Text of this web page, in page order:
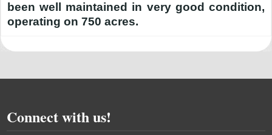
been well maintained in very good condition,
operating on 750 acres.
Connect with us!
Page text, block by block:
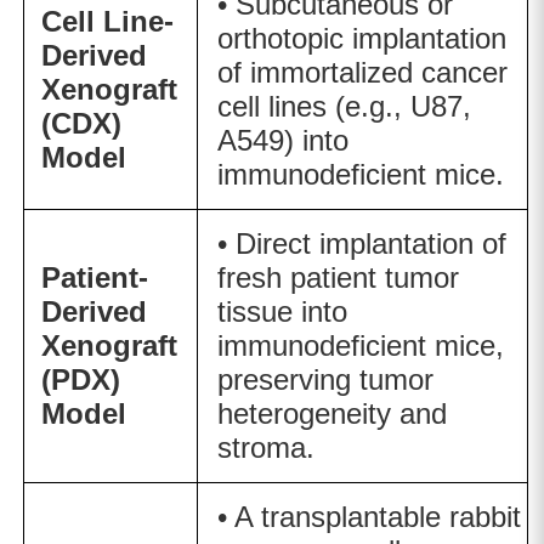
Cell Line-
Derived
Xenograft
(CDX)
Model
orthotopic implantation
of immortalized cancer
cell lines (e.g., U87,
A549) into
immunodeficient mice.
Patient-
Derived
Xenograft
(PDX)
Model
• Direct implantation of
fresh patient tumor
tissue into
immunodeficient mice,
preserving tumor
heterogeneity and
stroma.
• A transplantable rabbit
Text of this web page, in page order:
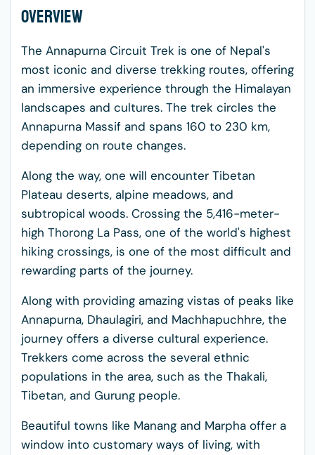
Overview
The Annapurna Circuit Trek is one of Nepal's
most iconic and diverse trekking routes, offering
an immersive experience through the Himalayan
landscapes and cultures. The trek circles the
Annapurna Massif and spans 160 to 230 km,
depending on route changes.
Along the way, one will encounter Tibetan
Plateau deserts, alpine meadows, and
subtropical woods. Crossing the 5,416-meter-
high Thorong La Pass, one of the world's highest
hiking crossings, is one of the most difficult and
rewarding parts of the journey.
Along with providing amazing vistas of peaks like
Annapurna, Dhaulagiri, and Machhapuchhre, the
journey offers a diverse cultural experience.
Trekkers come across the several ethnic
populations in the area, such as the Thakali,
Tibetan, and Gurung people.
Beautiful towns like Manang and Marpha offer a
window into customary ways of living, with
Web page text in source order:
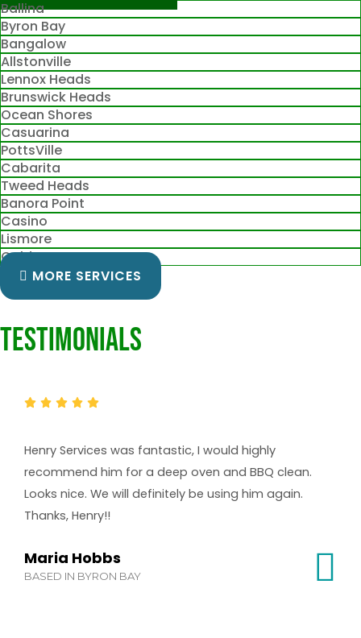
Ballina
Byron Bay
Bangalow
Allstonville
Lennox Heads
Brunswick Heads
Ocean Shores
Casuarina
PottsVille
Cabarita
Tweed Heads
Banora Point
Casino
Lismore
Gold Coast
MORE SERVICES
Testimonials
Henry Services was fantastic, I would highly
recommend him for a deep oven and BBQ clean.
Looks nice. We will definitely be using him again.
Thanks, Henry!!
Maria Hobbs
BASED IN BYRON BAY
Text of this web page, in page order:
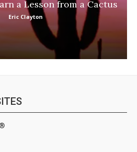
a Lesson from a Cactus
Eric Clayton
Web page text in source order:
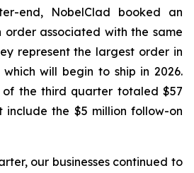
end, NobelClad booked an
associated with the same
represent the largest order in
which will begin to ship in 2026.
the third quarter totaled $57
include the $5 million follow-on
our businesses continued to
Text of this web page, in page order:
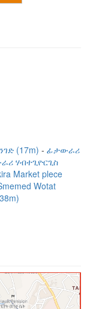
(17m)
ፊታውራሪ
ሃብተጊዮርጊስ
Market plece
Wotat
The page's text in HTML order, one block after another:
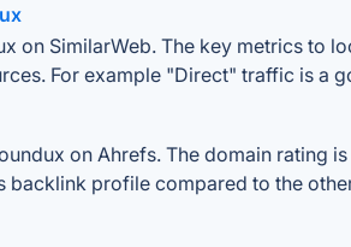
on SimilarWeb. The key metrics to
For example "Direct" traffic is a
on Ahrefs. The domain rating
backlink profile compared to the
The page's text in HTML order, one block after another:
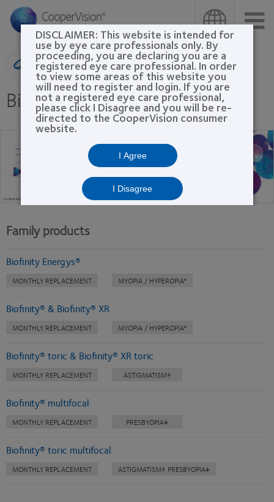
_____
> PROBLEM REQUIREMENTS
Output the listing above in full, exactly. No images.

> RESPONSE AREA
Text of this web page, in page order:
been well maintained in very good condition,
operating on 750 acres.
Connect with us!
Page text, block by block:
Cell Line-
Derived
Xenograft
(CDX)
Model
orthotopic implantation
of immortalized cancer
cell lines (e.g., U87,
A549) into
immunodeficient mice.
Patient-
Derived
Xenograft
(PDX)
Model
• Direct implantation of
fresh patient tumor
tissue into
immunodeficient mice,
preserving tumor
heterogeneity and
stroma.
• A transplantable rabbit
Text of this web page, in page order:
Overview
The Annapurna Circuit Trek is one of Nepal's
most iconic and diverse trekking routes, offering
an immersive experience through the Himalayan
landscapes and cultures. The trek circles the
Annapurna Massif and spans 160 to 230 km,
depending on route changes.
Along the way, one will encounter Tibetan
Plateau deserts, alpine meadows, and
subtropical woods. Crossing the 5,416-meter-
high Thorong La Pass, one of the world's highest
hiking crossings, is one of the most difficult and
rewarding parts of the journey.
Along with providing amazing vistas of peaks like
Annapurna, Dhaulagiri, and Machhapuchhre, the
journey offers a diverse cultural experience.
Trekkers come across the several ethnic
populations in the area, such as the Thakali,
Tibetan, and Gurung people.
Beautiful towns like Manang and Marpha offer a
window into customary ways of living, with
Web page text in source order:
Ballina
Byron Bay
Bangalow
Allstonville
Lennox Heads
Brunswick Heads
Ocean Shores
Casuarina
PottsVille
Cabarita
Tweed Heads
Banora Point
Casino
Lismore
Gold Coast
MORE SERVICES
Testimonials
Henry Services was fantastic, I would highly
recommend him for a deep oven and BBQ clean.
Looks nice. We will definitely be using him again.
Thanks, Henry!!
Maria Hobbs
BASED IN BYRON BAY
Text of this web page, in page order:
a Lesson from a Cactus
Eric Clayton
Web page text in source order:
end, NobelClad booked an
associated with the same
represent the largest order in
which will begin to ship in 2026.
the third quarter totaled $57
include the $5 million follow-on
our businesses continued to
Text of this web page, in page order:
(17m)
ፊታውራሪ
ሃብተጊዮርጊስ
Market plece
Wotat
The page's text in HTML order, one block after another:
on SimilarWeb. The key metrics to
For example "Direct" traffic is a
on Ahrefs. The domain rating
backlink profile compared to the
The page's text in HTML order, one block after another:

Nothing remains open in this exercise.